Peter looked, and saw his old partner, Mr. John Brown, on the opposite sidewalk, portly and comfortable, with his furred cloak thrown open, disclosing a handsome surtout beneath. His voice had directed the attention of the whole town to Peter Goldthwaite’s window, and to the dusty scarecrow which appeared at it.
“I say, Peter,” cried Mr. Brown again, “what the devil are you about there, that I hear such a racket whenever I pass by? You are repairing the old house, I suppose,–making a new one of it, eh?”
“Too late for that, I am afraid, Mr. Brown,” replied Peter. “If I make it new, it will be new inside and out, from the cellar upwards.”
“Had not you better let me take the job?” said Mr. Brown, significantly.
“Not yet!” answered Peter, hastily shutting the window; for, ever since he had been in search of the treasure, he hated to have people stare at him.
As he drew back, ashamed of his outward poverty, yet proud of the secret wealth within his grasp, a haughty smile shone out on Peter’s visage, with precisely the effect of the dim sunbeams in the squalid chamber. He endeavored to assume such a mien as his ancestor had probably worn, when he gloried in the building of a strong house for a home to many generations of his posterity. But the chamber was very dark to his snow-dazzled eyes, and very dismal too, in contrast with the living scene that he had just looked upon. His brief glimpse into the street had given him a forcible impression of the manner in which the world kept itself cheerful and prosperous, by social pleasures and an intercourse of business, while he, in seclusion, was pursuing an object that might possibly be a phantasm, by a method which most people would call madness. It is one great advantage of a gregarious mode of life that each person rectifies his mind by other minds, and squares his conduct to that of his neighbors, so as seldom to be lost in eccentricity. Peter Goldthwaite had exposed himself to this influence by merely looking out of the window. For a while, he doubted whether there were any hidden chest of gold, and, in that case, whether he was so exceedingly wise to tear the house down, only to be convinced of its non-existence.

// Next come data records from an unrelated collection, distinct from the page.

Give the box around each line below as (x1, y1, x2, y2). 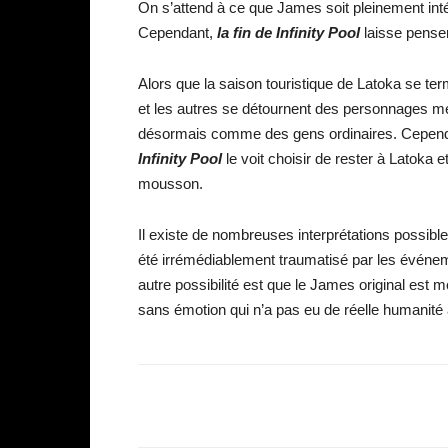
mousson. (138, 174, 203, 192)
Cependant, (138, 23, 213, 41)
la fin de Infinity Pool (213, 23, 360, 41)
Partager (188, 398, 237, 414)
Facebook (323, 397, 373, 413)
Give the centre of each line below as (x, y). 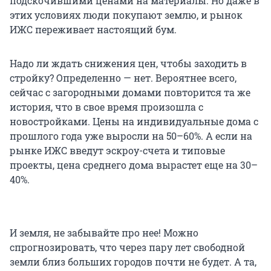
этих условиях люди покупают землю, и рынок (126, 15)
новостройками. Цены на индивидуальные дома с (134, 121)
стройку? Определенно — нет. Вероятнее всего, (123, 77)
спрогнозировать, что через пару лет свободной (127, 247)
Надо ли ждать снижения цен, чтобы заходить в (128, 63)
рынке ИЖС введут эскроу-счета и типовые (117, 150)
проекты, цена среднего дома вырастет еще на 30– (134, 165)
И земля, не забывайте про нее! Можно (104, 232)
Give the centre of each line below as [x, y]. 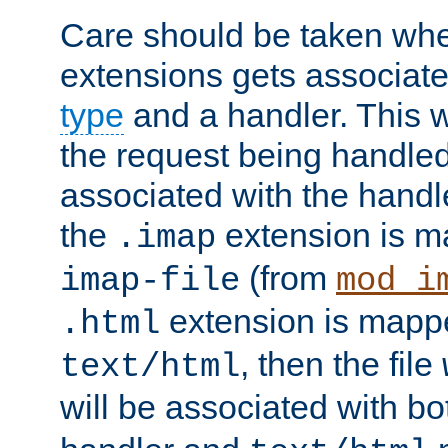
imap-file [150, 280]
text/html [150, 366]
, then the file [341, 363]

But this was momentary. Peter, the Destroyer, resumed the task which fate had assigned him, nor faltered again till it was accomplished. In the course of his search, he met with many things that are usually found in the ruins of an old house, and also with some that are not. What seemed most to the purpose was a rusty key, which had been thrust into a chink of the wall, with a wooden label appended to the handle, bearing the initials, P. G. Another singular discovery was that of a bottle of wine, walled up in an old oven. A tradition ran in the family, that Peter’s grandfather, a jovial officer in the old French War, had set aside many dozens of the precious liquor for the benefit of topers then unborn. Peter needed no cordial to sustain his hopes, and therefore kept the wine to gladden his success. Many halfpence did he pick up, that had been lost through the cracks of the floor, and some few Spanish coins, and the half of a broken sixpence, which had doubtless been a love token. There was likewise a silver coronation medal of George the Third. But old Peter Goldthwaite’s strong box fled from one dark corner to another, or otherwise eluded the second Peter’s clutches, till, should he seek much farther, he must burrow into the earth.